Records:

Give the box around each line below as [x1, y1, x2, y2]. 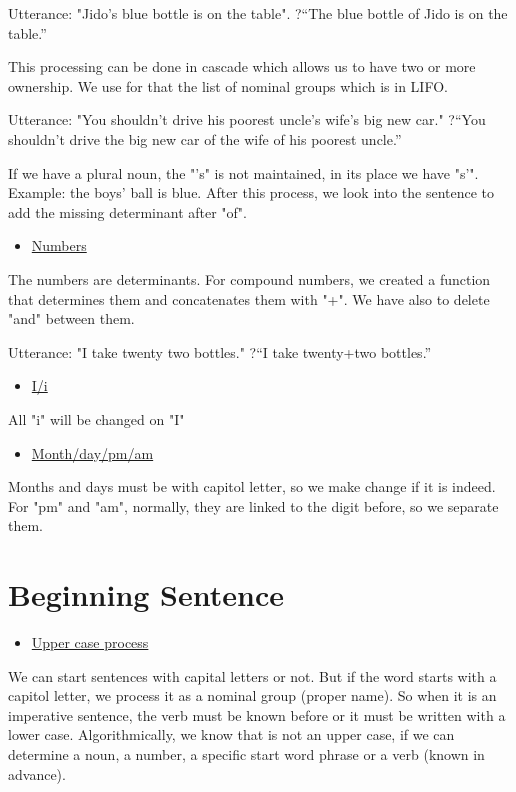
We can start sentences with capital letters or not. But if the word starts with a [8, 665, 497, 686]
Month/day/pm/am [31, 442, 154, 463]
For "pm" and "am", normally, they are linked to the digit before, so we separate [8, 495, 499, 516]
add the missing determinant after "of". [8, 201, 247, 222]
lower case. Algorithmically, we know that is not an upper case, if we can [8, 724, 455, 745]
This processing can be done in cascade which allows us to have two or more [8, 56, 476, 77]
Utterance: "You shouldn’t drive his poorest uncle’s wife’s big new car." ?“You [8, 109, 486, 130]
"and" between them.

Problem to solve:
Exactly as they appear, output the line holding "lower case. Algorithmically, we" and all lines after it through the end of the listing above, and only those.

Result of the exercise:
lower case. Algorithmically, we know that is not an upper case, if we can [8, 724, 455, 745]
This processing can be done in cascade which allows us to have two or more [8, 56, 476, 77]
Utterance: "You shouldn’t drive his poorest uncle’s wife’s big new car." ?“You [8, 109, 486, 130]
"and" between them.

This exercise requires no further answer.